I was so lost in my thoughts when he walked in our bedroom. He had some Hurley shorts on and nothing on top. He was sweaty which meant he just came from a run. His eyes locked with mine.

"Morning." He spoke softly. "Morning." The elephant in the room was humongous and I knew I had to address it really fast. "Jason I uh-" I was cut off before I could say anything more.

"I'm just gon shower." He really did walk to the bathroom not even giving me another chance to say anything else.

"Jason." I called out to him but nope he didn't answer. I had broken his heart and I hated myself for it but him not wanting us to talk about this was not going to fix anything.

I decided it best I walk over to the bathroom so we can talk because that what couples do when they have an issue. They talk it out not ignore and just hope it goes away on it own because it won't go away.

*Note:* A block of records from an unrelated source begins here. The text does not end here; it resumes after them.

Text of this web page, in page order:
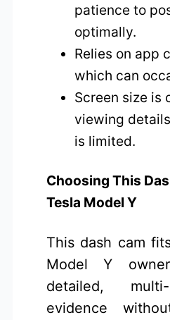
patience to
optimally.
Relies on app
which can
Screen size is
viewing
is limited.
Choosing This
Tesla Model Y
This dash cam
Model Y
detailed,
evidence
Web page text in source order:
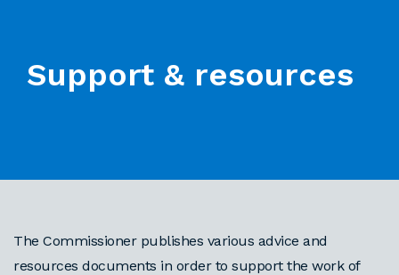
Support & resources
The Commissioner publishes various advice and
resources documents in order to support the work of
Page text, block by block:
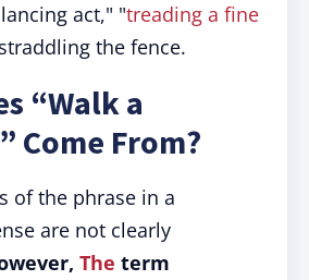
act," "treading a fine
the fence.
“Walk a
Come From?
of the phrase in a
are not clearly
The term
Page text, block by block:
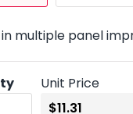
multiple panel
Unit Price

I made my way to the bathroom and I found him taking a shower. He looked lost in the water. I was already naked so I just decided to join him in the water. I wrapped my arms around his waist and just began kissing his back, I felt him stiffen up in my hold but I didn't stop kissing his back. "Jason I am sorry." I apologized as my hands moved to his abs and I kept on caressing them.

"I wasn't leaving Jason. I just got overwhelmed and I just wanted some time to let it sink in that's all it was. I was coming back on Monday. Baby please." I kissed him some more but he held my hands stopping the movements from his abs. He pulled me to stand in front of him and once again his expressionless face greeted my regretful one.

"You weren't leaving me?" He asked and I shook my head quickly. "I wasn't. Jason I love you." I tried to touch his face but once again I was stopped and that's how the tears filled my eyes.

"Jason." My voice came out hoarse this time because of the lump in my throat. "When were you going to tell me you and Sandile were still an item?" This time I froze because how the hell did he find that out.

"What?" I asked taking a step back from him. "You have me out here looking stupid Kwanda. You're out there still fuckin him and I am here loving you and leaving my wife for you!" His tone was hard and anger filled this whole steamed shower.

"I haven't been with him Jason in a while. I just didn't break up with him. Please baby." I tried to touch him but he pushed my hands away from him. "Are you getting your revenge for Emma. Is this what this is?" He asked but I quickly shook my head and tried to touch him but he once again pushed my hands off him.

"Jason please." My tears were pouring out right at this instance. I should have known that soon or later the truth of me dating these both men was about to come out. "Well it's working Kwah. I am hurt. I do feel how you felt when I hurt you with Emma. I do feel it Kwah." His tears flowed out of his eyes. I felt my heart break at that fact that I had broken him. I had hurt him.